I've always gone more by sheen and jiggle versus internal temperature. As the edges puff and the center is no longer shiny, but still wobbly, it's done.

Too much and it's over done. And don't forget that it continues to cook after you remove it from the oven. I've tried leaving it in the oven an additional hour after the oven is off, but found that it's more dried out that way. So now I just let it set on a rack for an hour or so on the counter before setting it in the fridge.

And never cover it like most recipes say. I always get condensation. I chill it uncovered overnight and then cover it.

Mmmm...cheesecake.


----------



## kndmagnus (Jul 3, 2010)

Cook's illustrated highly recommends an internal temp of 150 degrees..

mine don't crack and are truly "creamy"..

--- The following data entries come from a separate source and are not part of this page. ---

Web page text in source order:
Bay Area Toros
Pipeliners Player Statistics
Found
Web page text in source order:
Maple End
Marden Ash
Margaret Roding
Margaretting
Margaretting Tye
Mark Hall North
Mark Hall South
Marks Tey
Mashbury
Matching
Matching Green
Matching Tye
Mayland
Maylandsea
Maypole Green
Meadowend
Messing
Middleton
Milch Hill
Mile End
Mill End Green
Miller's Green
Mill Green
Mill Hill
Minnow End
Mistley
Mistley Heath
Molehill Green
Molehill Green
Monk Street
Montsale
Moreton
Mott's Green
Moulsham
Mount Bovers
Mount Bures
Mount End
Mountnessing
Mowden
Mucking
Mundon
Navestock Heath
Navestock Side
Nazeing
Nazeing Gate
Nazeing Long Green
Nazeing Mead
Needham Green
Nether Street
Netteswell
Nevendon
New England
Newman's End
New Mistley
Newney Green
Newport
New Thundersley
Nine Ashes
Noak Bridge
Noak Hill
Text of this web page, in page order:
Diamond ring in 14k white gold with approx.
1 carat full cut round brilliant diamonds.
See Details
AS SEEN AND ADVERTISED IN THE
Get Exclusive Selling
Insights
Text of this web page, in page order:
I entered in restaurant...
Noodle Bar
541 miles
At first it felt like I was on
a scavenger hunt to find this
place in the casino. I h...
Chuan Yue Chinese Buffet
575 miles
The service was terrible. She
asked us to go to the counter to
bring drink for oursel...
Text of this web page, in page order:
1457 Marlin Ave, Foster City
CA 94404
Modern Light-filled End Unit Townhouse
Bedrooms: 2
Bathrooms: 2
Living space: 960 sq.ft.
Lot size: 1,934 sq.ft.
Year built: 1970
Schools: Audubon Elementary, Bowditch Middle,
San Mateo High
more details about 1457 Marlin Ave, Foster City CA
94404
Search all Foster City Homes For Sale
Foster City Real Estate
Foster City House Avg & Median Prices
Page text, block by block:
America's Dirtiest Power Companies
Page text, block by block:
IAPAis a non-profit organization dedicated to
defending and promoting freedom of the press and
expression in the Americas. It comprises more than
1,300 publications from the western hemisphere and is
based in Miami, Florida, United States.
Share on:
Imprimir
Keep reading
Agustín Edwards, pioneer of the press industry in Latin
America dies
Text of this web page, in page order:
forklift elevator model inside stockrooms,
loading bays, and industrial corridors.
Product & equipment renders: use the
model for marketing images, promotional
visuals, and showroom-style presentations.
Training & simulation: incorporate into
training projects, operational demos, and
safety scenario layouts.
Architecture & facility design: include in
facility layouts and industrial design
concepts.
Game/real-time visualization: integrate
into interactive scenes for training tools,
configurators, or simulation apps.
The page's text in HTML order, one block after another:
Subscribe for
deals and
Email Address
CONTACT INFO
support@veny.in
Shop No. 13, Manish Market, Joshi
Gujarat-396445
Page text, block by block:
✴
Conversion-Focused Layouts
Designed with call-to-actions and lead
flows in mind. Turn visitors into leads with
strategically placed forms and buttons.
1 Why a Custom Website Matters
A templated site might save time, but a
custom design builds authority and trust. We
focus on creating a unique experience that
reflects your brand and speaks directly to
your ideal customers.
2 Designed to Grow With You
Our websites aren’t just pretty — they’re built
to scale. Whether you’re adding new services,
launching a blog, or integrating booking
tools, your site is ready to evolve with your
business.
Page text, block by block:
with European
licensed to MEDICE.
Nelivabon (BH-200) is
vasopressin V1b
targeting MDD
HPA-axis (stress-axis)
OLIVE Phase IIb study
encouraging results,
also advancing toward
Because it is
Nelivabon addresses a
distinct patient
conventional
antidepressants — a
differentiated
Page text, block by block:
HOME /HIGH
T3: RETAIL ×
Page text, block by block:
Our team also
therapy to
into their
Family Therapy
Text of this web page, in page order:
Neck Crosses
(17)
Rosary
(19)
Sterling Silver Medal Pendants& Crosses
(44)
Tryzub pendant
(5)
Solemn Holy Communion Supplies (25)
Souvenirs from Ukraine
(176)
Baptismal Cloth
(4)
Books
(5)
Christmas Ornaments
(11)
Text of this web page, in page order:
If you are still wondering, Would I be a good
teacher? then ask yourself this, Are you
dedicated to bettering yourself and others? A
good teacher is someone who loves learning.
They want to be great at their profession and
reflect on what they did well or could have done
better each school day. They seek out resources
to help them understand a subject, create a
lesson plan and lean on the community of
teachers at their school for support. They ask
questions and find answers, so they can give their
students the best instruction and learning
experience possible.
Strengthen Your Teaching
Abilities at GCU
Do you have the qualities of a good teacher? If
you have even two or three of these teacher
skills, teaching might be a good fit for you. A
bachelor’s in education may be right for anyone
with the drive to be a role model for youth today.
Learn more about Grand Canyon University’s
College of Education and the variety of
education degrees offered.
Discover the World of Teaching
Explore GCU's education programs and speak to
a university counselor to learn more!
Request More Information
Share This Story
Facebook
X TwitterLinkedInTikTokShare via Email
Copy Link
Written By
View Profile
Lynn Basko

The recipe at C.I. calls for 8 eggs (2 yolks only)


----------



## chefross (May 5, 2010)

When baking cheesecake I use a water bath to control the temperature.

I bake at 325 for 45- 50 minutes, turn off the oven and allow the cake to cool down.

I find the cake doesn't sink that way.

Also I jiggle the pan to watch how the cake is coming along.

It s a defining moment when the cake is ready to the point where it will finish in the oven as it cools.


----------



## rat (Mar 2, 2006)

156 degrees is the magic number you want. Times are really silly as the sizes of cheesecakes vary almost as much as the varieties thereof. Gooey and creamy cakes are nice but not when you need to slice them for a buffet or a party. Letting them cool in the water bath helps the shrinking/cracking problem.


----------



## cookpiper (Jul 6, 2010)

Just wondering what is the REAL temperature for baking a cheesecake?

I am confused already. For me, my ideal temperature for a cheesecake is 160 to 165 degrees Fahrenheit. 

My cheesecake turns out be so tasting. My family couldn't resist it.


----------